| Extracted material |
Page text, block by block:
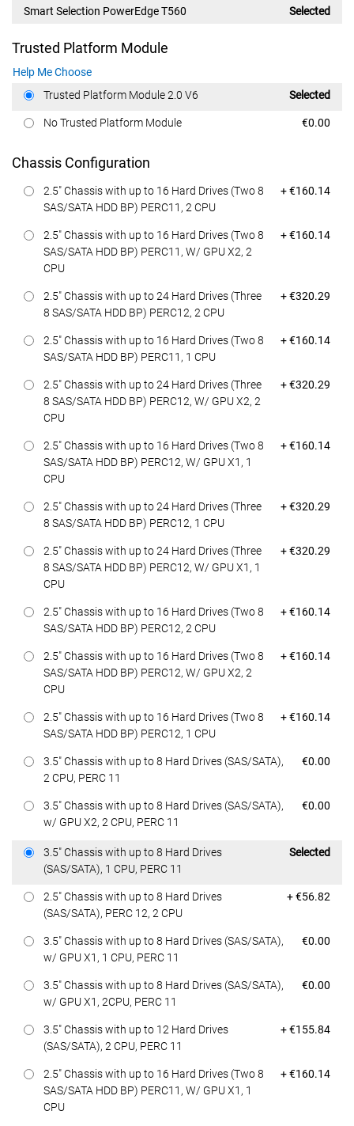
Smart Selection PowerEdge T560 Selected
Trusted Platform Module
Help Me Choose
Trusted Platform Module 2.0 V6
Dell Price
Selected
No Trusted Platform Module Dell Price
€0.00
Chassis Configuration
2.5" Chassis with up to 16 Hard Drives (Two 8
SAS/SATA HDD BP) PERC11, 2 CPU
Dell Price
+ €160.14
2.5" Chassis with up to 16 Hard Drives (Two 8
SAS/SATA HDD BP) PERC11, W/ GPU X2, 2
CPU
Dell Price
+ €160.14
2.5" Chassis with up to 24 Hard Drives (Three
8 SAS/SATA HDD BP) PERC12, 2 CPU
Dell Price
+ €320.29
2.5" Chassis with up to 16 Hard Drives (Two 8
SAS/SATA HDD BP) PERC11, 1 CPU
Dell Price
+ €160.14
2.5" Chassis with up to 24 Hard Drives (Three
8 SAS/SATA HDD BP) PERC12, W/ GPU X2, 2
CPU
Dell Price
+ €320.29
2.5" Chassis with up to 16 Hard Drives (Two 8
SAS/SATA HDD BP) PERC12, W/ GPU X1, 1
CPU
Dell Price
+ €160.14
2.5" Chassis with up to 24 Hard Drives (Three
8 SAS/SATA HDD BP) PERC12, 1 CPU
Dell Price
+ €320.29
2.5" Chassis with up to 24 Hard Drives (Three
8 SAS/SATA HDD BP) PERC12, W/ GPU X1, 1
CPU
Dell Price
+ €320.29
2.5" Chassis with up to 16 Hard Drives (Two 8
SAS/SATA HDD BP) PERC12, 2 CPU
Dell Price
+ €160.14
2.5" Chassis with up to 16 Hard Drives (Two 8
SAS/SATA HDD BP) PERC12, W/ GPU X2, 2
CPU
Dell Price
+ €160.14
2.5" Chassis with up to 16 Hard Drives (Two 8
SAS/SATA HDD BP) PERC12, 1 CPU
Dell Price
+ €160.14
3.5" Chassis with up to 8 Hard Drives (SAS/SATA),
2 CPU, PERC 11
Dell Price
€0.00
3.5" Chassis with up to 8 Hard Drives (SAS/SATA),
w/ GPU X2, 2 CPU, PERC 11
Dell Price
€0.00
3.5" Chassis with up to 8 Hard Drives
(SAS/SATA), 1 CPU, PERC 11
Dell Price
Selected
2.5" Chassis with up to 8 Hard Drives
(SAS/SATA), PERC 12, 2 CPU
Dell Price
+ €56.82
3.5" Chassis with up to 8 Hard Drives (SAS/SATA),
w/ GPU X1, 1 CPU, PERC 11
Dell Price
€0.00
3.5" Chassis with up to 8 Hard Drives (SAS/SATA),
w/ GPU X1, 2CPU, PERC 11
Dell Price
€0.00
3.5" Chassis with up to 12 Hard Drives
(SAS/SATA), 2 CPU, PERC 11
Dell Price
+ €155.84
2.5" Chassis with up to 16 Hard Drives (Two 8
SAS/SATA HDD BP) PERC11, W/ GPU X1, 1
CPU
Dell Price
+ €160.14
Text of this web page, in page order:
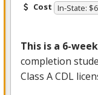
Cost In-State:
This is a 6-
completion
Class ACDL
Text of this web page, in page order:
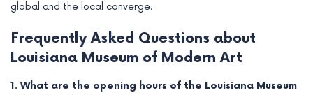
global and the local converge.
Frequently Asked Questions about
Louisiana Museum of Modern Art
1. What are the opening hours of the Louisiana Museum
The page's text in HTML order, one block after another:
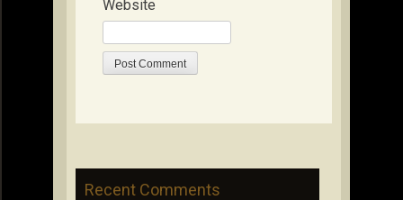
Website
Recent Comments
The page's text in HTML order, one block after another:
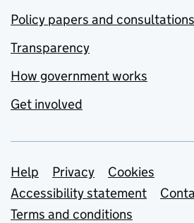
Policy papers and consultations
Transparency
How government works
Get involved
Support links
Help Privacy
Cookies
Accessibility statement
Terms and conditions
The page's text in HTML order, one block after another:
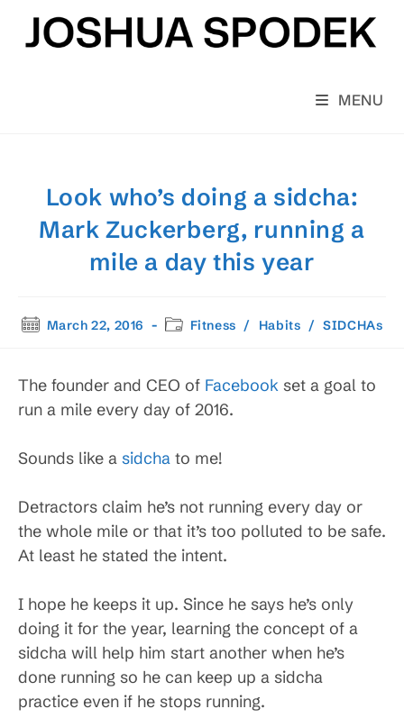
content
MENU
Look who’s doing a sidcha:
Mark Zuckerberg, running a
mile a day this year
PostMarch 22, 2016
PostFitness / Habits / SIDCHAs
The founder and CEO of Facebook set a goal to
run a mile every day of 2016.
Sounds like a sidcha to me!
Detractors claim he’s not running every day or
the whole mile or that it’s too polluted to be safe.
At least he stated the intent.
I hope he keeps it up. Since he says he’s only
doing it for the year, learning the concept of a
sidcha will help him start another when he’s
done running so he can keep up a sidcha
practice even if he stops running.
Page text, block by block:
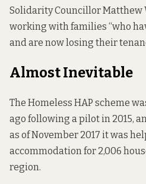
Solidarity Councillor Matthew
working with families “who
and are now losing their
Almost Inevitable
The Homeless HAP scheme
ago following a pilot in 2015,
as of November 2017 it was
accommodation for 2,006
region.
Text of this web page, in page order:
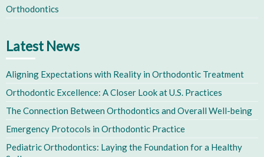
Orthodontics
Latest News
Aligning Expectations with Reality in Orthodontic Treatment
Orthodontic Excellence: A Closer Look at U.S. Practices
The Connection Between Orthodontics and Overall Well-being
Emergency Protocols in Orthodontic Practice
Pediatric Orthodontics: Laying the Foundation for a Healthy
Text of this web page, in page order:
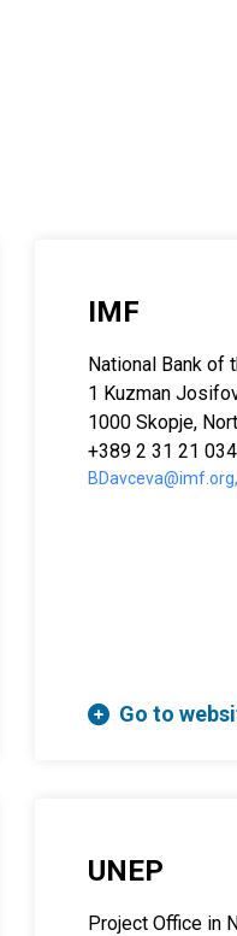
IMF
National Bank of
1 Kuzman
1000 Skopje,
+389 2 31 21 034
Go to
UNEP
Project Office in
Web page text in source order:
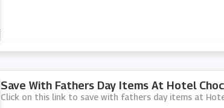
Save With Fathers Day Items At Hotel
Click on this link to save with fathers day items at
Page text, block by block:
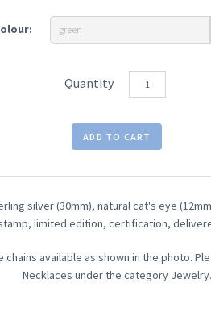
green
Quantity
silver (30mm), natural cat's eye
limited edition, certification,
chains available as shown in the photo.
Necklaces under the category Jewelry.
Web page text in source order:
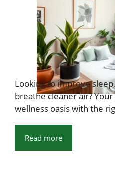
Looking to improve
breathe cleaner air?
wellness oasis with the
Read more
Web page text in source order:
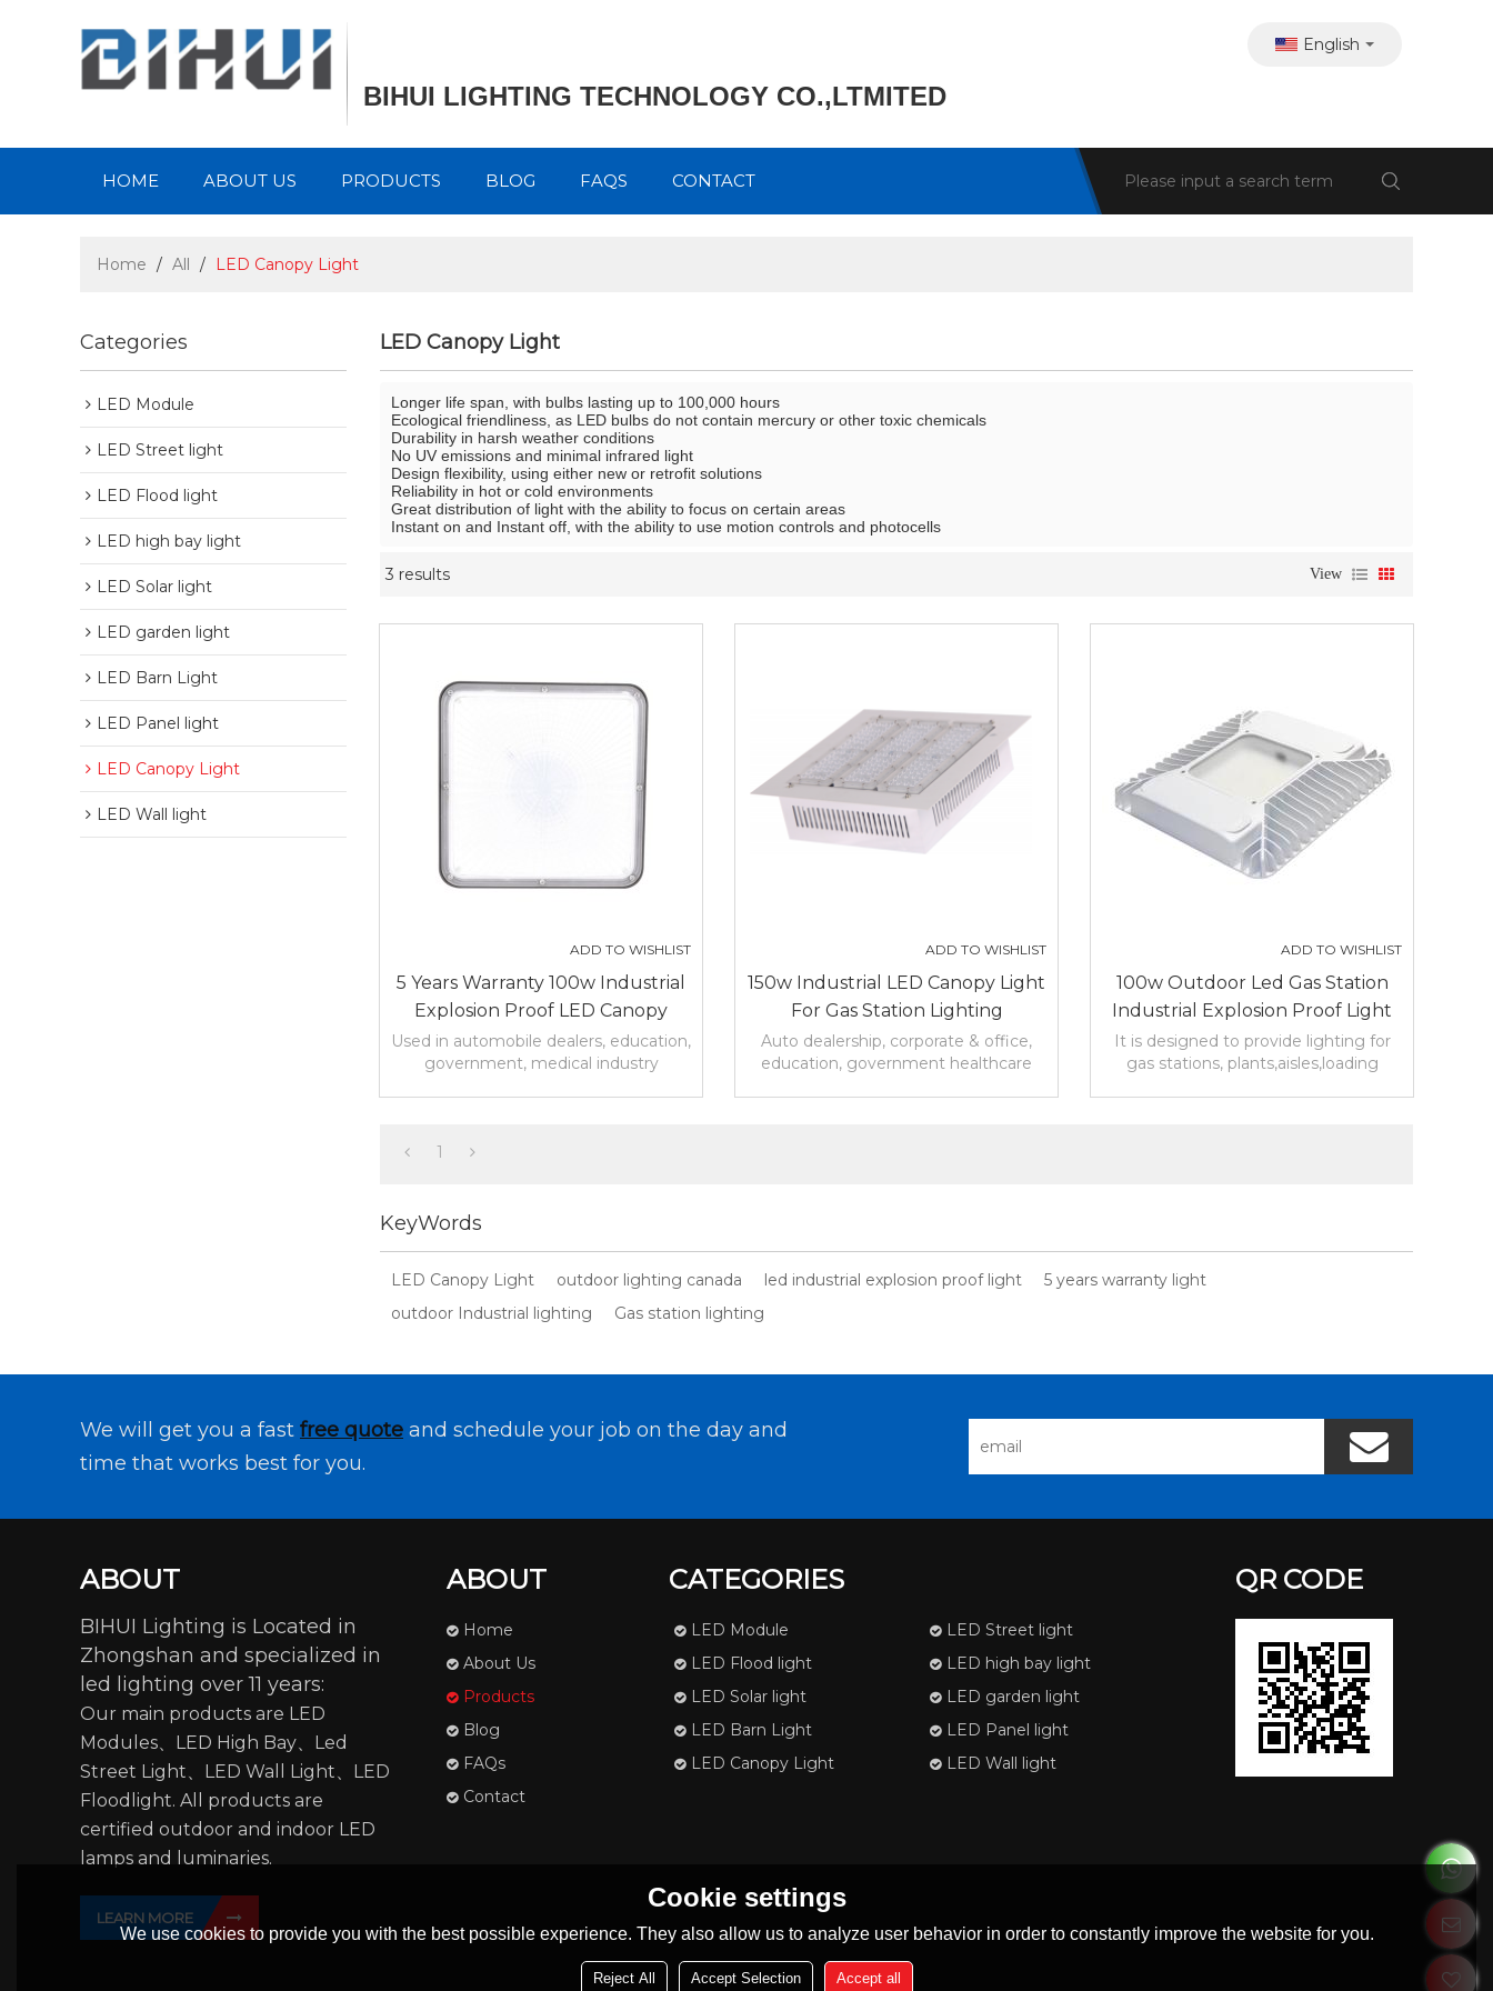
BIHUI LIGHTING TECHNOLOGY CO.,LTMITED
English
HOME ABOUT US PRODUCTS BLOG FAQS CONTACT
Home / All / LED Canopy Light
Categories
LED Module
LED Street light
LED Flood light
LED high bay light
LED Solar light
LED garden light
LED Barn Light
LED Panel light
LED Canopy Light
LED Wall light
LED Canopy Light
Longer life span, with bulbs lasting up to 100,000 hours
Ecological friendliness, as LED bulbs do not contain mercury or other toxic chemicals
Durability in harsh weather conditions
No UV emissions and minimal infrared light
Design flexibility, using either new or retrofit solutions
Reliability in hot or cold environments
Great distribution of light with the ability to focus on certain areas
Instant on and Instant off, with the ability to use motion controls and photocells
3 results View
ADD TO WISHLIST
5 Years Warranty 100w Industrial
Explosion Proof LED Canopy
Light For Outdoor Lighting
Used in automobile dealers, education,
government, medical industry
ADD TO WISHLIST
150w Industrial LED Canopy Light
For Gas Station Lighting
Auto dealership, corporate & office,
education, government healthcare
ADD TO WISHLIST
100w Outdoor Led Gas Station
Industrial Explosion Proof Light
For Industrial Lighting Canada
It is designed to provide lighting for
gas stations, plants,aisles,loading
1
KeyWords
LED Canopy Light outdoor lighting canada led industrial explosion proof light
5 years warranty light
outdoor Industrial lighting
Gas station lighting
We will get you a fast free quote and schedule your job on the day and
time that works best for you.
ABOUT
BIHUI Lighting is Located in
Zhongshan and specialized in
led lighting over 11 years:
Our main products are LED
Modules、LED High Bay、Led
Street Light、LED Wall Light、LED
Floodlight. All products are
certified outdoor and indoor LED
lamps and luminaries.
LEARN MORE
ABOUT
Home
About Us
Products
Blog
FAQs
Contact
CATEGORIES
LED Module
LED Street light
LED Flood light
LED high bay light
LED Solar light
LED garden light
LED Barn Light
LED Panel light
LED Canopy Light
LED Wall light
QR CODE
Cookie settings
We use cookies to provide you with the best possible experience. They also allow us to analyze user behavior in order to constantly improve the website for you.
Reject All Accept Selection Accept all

| Problem |
The whole listing above, word for word: repeat it with the pictures excluded.

| Solution |
Page text, block by block:
Smart Selection PowerEdge T560 Selected
Trusted Platform Module
Help Me Choose
Trusted Platform Module 2.0 V6
Dell Price
Selected
No Trusted Platform Module Dell Price
€0.00
Chassis Configuration
2.5" Chassis with up to 16 Hard Drives (Two 8
SAS/SATA HDD BP) PERC11, 2 CPU
Dell Price
+ €160.14
2.5" Chassis with up to 16 Hard Drives (Two 8
SAS/SATA HDD BP) PERC11, W/ GPU X2, 2
CPU
Dell Price
+ €160.14
2.5" Chassis with up to 24 Hard Drives (Three
8 SAS/SATA HDD BP) PERC12, 2 CPU
Dell Price
+ €320.29
2.5" Chassis with up to 16 Hard Drives (Two 8
SAS/SATA HDD BP) PERC11, 1 CPU
Dell Price
+ €160.14
2.5" Chassis with up to 24 Hard Drives (Three
8 SAS/SATA HDD BP) PERC12, W/ GPU X2, 2
CPU
Dell Price
+ €320.29
2.5" Chassis with up to 16 Hard Drives (Two 8
SAS/SATA HDD BP) PERC12, W/ GPU X1, 1
CPU
Dell Price
+ €160.14
2.5" Chassis with up to 24 Hard Drives (Three
8 SAS/SATA HDD BP) PERC12, 1 CPU
Dell Price
+ €320.29
2.5" Chassis with up to 24 Hard Drives (Three
8 SAS/SATA HDD BP) PERC12, W/ GPU X1, 1
CPU
Dell Price
+ €320.29
2.5" Chassis with up to 16 Hard Drives (Two 8
SAS/SATA HDD BP) PERC12, 2 CPU
Dell Price
+ €160.14
2.5" Chassis with up to 16 Hard Drives (Two 8
SAS/SATA HDD BP) PERC12, W/ GPU X2, 2
CPU
Dell Price
+ €160.14
2.5" Chassis with up to 16 Hard Drives (Two 8
SAS/SATA HDD BP) PERC12, 1 CPU
Dell Price
+ €160.14
3.5" Chassis with up to 8 Hard Drives (SAS/SATA),
2 CPU, PERC 11
Dell Price
€0.00
3.5" Chassis with up to 8 Hard Drives (SAS/SATA),
w/ GPU X2, 2 CPU, PERC 11
Dell Price
€0.00
3.5" Chassis with up to 8 Hard Drives
(SAS/SATA), 1 CPU, PERC 11
Dell Price
Selected
2.5" Chassis with up to 8 Hard Drives
(SAS/SATA), PERC 12, 2 CPU
Dell Price
+ €56.82
3.5" Chassis with up to 8 Hard Drives (SAS/SATA),
w/ GPU X1, 1 CPU, PERC 11
Dell Price
€0.00
3.5" Chassis with up to 8 Hard Drives (SAS/SATA),
w/ GPU X1, 2CPU, PERC 11
Dell Price
€0.00
3.5" Chassis with up to 12 Hard Drives
(SAS/SATA), 2 CPU, PERC 11
Dell Price
+ €155.84
2.5" Chassis with up to 16 Hard Drives (Two 8
SAS/SATA HDD BP) PERC11, W/ GPU X1, 1
CPU
Dell Price
+ €160.14
Text of this web page, in page order:
Cost In-State:
This is a 6-
completion
Class ACDL
Text of this web page, in page order:
global and the local converge.
Frequently Asked Questions about
Louisiana Museum of Modern Art
1. What are the opening hours of the Louisiana Museum
The page's text in HTML order, one block after another:
Website
Recent Comments
The page's text in HTML order, one block after another:
Policy papers and consultations
Transparency
How government works
Get involved
Support links
Help Privacy
Cookies
Accessibility statement
Terms and conditions
The page's text in HTML order, one block after another:
content
MENU
Look who’s doing a sidcha:
Mark Zuckerberg, running a
mile a day this year
PostMarch 22, 2016
PostFitness / Habits / SIDCHAs
The founder and CEO of Facebook set a goal to
run a mile every day of 2016.
Sounds like a sidcha to me!
Detractors claim he’s not running every day or
the whole mile or that it’s too polluted to be safe.
At least he stated the intent.
I hope he keeps it up. Since he says he’s only
doing it for the year, learning the concept of a
sidcha will help him start another when he’s
done running so he can keep up a sidcha
practice even if he stops running.
Page text, block by block:
Solidarity Councillor Matthew
working with families “who
and are now losing their
Almost Inevitable
The Homeless HAP scheme
ago following a pilot in 2015,
as of November 2017 it was
accommodation for 2,006
region.
Text of this web page, in page order:
Orthodontics
Latest News
Aligning Expectations with Reality in Orthodontic Treatment
Orthodontic Excellence: A Closer Look at U.S. Practices
The Connection Between Orthodontics and Overall Well-being
Emergency Protocols in Orthodontic Practice
Pediatric Orthodontics: Laying the Foundation for a Healthy
Text of this web page, in page order:
IMF
National Bank of
1 Kuzman
1000 Skopje,
+389 2 31 21 034
Go to
UNEP
Project Office in
Web page text in source order:
Save With Fathers Day Items At Hotel
Click on this link to save with fathers day items at
Page text, block by block:
green
Quantity
silver (30mm), natural cat's eye
limited edition, certification,
chains available as shown in the photo.
Necklaces under the category Jewelry.
Web page text in source order:
Looking to improve
breathe cleaner air?
wellness oasis with the
Read more
Web page text in source order:
BIHUI LIGHTING TECHNOLOGY CO.,LTMITED
English
HOME ABOUT US PRODUCTS BLOG FAQS CONTACT
Home / All / LED Canopy Light
Categories
LED Module
LED Street light
LED Flood light
LED high bay light
LED Solar light
LED garden light
LED Barn Light
LED Panel light
LED Canopy Light
LED Wall light
LED Canopy Light
Longer life span, with bulbs lasting up to 100,000 hours
Ecological friendliness, as LED bulbs do not contain mercury or other toxic chemicals
Durability in harsh weather conditions
No UV emissions and minimal infrared light
Design flexibility, using either new or retrofit solutions
Reliability in hot or cold environments
Great distribution of light with the ability to focus on certain areas
Instant on and Instant off, with the ability to use motion controls and photocells
3 results View
ADD TO WISHLIST
5 Years Warranty 100w Industrial
Explosion Proof LED Canopy
Light For Outdoor Lighting
Used in automobile dealers, education,
government, medical industry
ADD TO WISHLIST
150w Industrial LED Canopy Light
For Gas Station Lighting
Auto dealership, corporate & office,
education, government healthcare
ADD TO WISHLIST
100w Outdoor Led Gas Station
Industrial Explosion Proof Light
For Industrial Lighting Canada
It is designed to provide lighting for
gas stations, plants,aisles,loading
1
KeyWords
LED Canopy Light outdoor lighting canada led industrial explosion proof light
5 years warranty light
outdoor Industrial lighting
Gas station lighting
We will get you a fast free quote and schedule your job on the day and
time that works best for you.
ABOUT
BIHUI Lighting is Located in
Zhongshan and specialized in
led lighting over 11 years:
Our main products are LED
Modules、LED High Bay、Led
Street Light、LED Wall Light、LED
Floodlight. All products are
certified outdoor and indoor LED
lamps and luminaries.
LEARN MORE
ABOUT
Home
About Us
Products
Blog
FAQs
Contact
CATEGORIES
LED Module
LED Street light
LED Flood light
LED high bay light
LED Solar light
LED garden light
LED Barn Light
LED Panel light
LED Canopy Light
LED Wall light
QR CODE
Cookie settings
We use cookies to provide you with the best possible experience. They also allow us to analyze user behavior in order to constantly improve the website for you.
Reject All Accept Selection Accept all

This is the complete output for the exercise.